Full pipeline function

In [None]:
def hybrid_summarize(pipe, input_text, top_n=5, style="technical"):
    print("🔍 Extractive phase using TF-IDF scoring...")
    extracted = extractive_summary_tfidf(input_text, top_n=top_n)

    print("🧠 Abstractive refinement with Gemma...")
    refined = abstractive_refine(pipe, extracted, style=style)

    return refined

Using pipelin

In [None]:
from google.colab import files

# Function to handle file upload
def upload_file():
    uploaded = files.upload()
    for filename in uploaded.keys():
        with open(filename, 'r', encoding="utf-8") as file:
            long_text = file.read()
    return long_text

# Prompt the user to choose whether to upload a file or input text directly
user_choice = input("Do you want to upload a text file or input the text directly? (Type 'file' to upload or 'input' to enter text): ").strip().lower()

if user_choice == 'file':
    print("📂 Please upload a `.txt` file.")
    long_text = upload_file()
elif user_choice == 'input':
    print("✍️ Please input your text below:")
    long_text = input("Enter your text: ")
else:
    raise ValueError("Invalid choice. Please type 'file' or 'input'.")

print("\n✅ Text received successfully.")

# Ask user for the type of content
doc_type = input("📘 What type of content is this? (text / book / research): ").strip().lower()

# Step 3: Map document type to correct style
style_map = {
    "text": "text",
    "book": "book",
    "research": "research"  # <-- fix this mapping
}

style = style_map.get(doc_type, "text")  # Default to "text" if invalid input
print(style)
# Step 4: Run hybrid summarization pipeline
summary = hybrid_summarize(pipe, long_text, top_n=20, style=style)

# Step 5: Display the result
display(Markdown(summary))

Do you want to upload a text file or input the text directly? (Type 'file' to upload or 'input' to enter text): file
📂 Please upload a `.txt` file.


Saving tester.txt to tester.txt

✅ Text received successfully.
📘 What type of content is this? (text / book / research): research
research
🔍 Extractive phase using TF-IDF scoring...
🧠 Abstractive refinement with Gemma...


Iron Man: A Cinematic Journey

**Introduction:**
Iron Man is a 2008 superhero film that follows the story of Tony Stark, a brilliant industrialist and billionaire, who transforms into the superhero Iron Man. The film explores the complexities of wealth, technology, and the ethical boundaries of power.

**Methodology:**
The film was directed by Jon Favreau and produced by Marvel Studios. The screenplay was written by Mark Fergus and Hawk Ostby and Art Marcum and Matt Holloway. The cast included Robert Downey Jr., Terrence Howard, Jeff Bridges, Gwyneth Paltrow, Leslie Bibb, and Shaun Toub.

**Results:**
Iron Man was a critical and commercial success, grossing over $585.8 million worldwide. The film received numerous awards and nominations, including three Academy Awards for Best Sound Editing, Best Visual Effects, and Best Original Score.

**Discussion:**
Iron Man is a groundbreaking film in several ways. It was one of the first superhero films to explore the darker side of the superhero genre, with a focus on the ethical implications of technology and the consequences of unchecked ambition. The film also broke new ground in its use of motion capture technology to create realistic special effects.

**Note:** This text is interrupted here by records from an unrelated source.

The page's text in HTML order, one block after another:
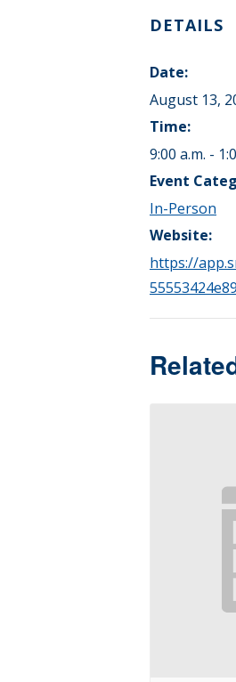
DETAILS
Date:
August 13,
Time:
9:00 a.m. -
Event
In-Person
Website:
https://
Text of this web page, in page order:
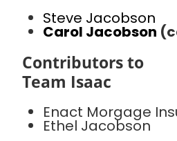
Steve Jacobson
Carol Jacobson
Contributors to
Team Isaac
Enact Morgage
Ethel Jacobson
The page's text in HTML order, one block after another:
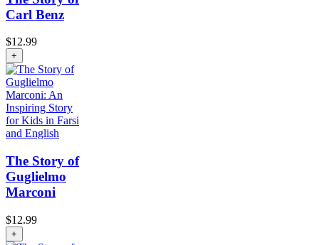
Carl Benz
$12.99
+
The Story of
Guglielmo
Marconi
$12.99
+
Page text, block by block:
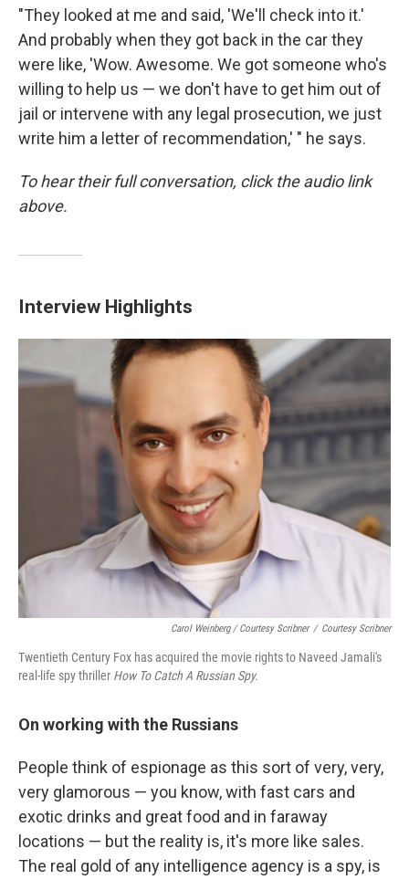
"They looked at me and said, 'We'll check into it.'
And probably when they got back in the car they
were like, 'Wow. Awesome. We got someone who's
willing to help us — we don't have to get him out of
jail or intervene with any legal prosecution, we just
write him a letter of recommendation,' " he says.
To hear their full conversation, click the audio link
above.
Interview Highlights
Carol Weinberg / Courtesy Scribner / Courtesy Scribner
Twentieth Century Fox has acquired the movie rights to Naveed Jamali's
real-life spy thriller How To Catch A Russian Spy.
On working with the Russians
People think of espionage as this sort of very, very,
very glamorous — you know, with fast cars and
exotic drinks and great food and in faraway
locations — but the reality is, it's more like sales.
The real gold of any intelligence agency is a spy, is
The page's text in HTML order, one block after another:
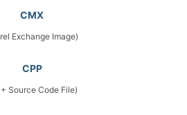
CMX
Exchange Image)
CPP
Source Code File)
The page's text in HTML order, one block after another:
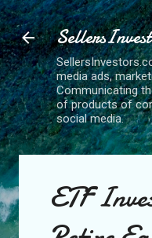
media ads,
Communicating
of products of
social media.
ETF
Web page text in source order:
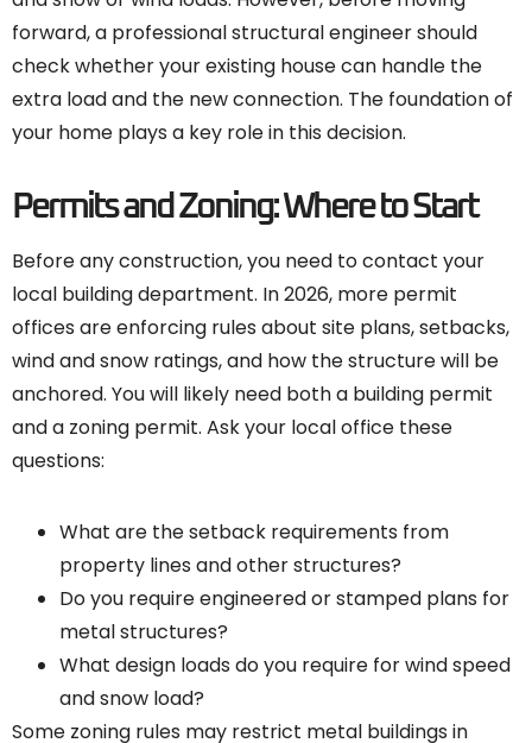
forward, a professional structural engineer should
check whether your existing house can handle the
extra load and the new connection. The foundation of
your home plays a key role in this decision.
Permits and Zoning: Where to Start
Before any construction, you need to contact your
local building department. In 2026, more permit
offices are enforcing rules about site plans, setbacks,
wind and snow ratings, and how the structure will be
anchored. You will likely need both a building permit
and a zoning permit. Ask your local office these
questions:
What are the setback requirements from
property lines and other structures?
Do you require engineered or stamped plans for
metal structures?
What design loads do you require for wind speed
and snow load?
Some zoning rules may restrict metal buildings in
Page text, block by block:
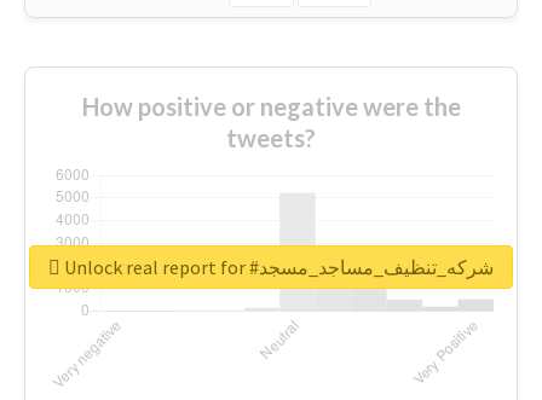
How positive or negative were the
tweets?
Unlock real report for #شركه_تنظيف_مساجد_مسجد

**Key Terms and Concepts:**
* **Iron Man:** A superhero who can transform into a powerful armored suit.
* **Stark Industries:** Tony Stark's company that manufactures the Iron Man suit.
* **Superhero:** A person with superhuman abilities.
* **Technology:** The use of advanced technology to enhance human capabilities.
* **Ethical considerations:** The ethical implications of technology and the use of superhumans.

**Conclusion:**
Iron Man is a thought-provoking and visually stunning film that has had a profound impact on the superhero genre. The film's exploration of wealth, technology, and the human condition has inspired countless fans and filmmakers.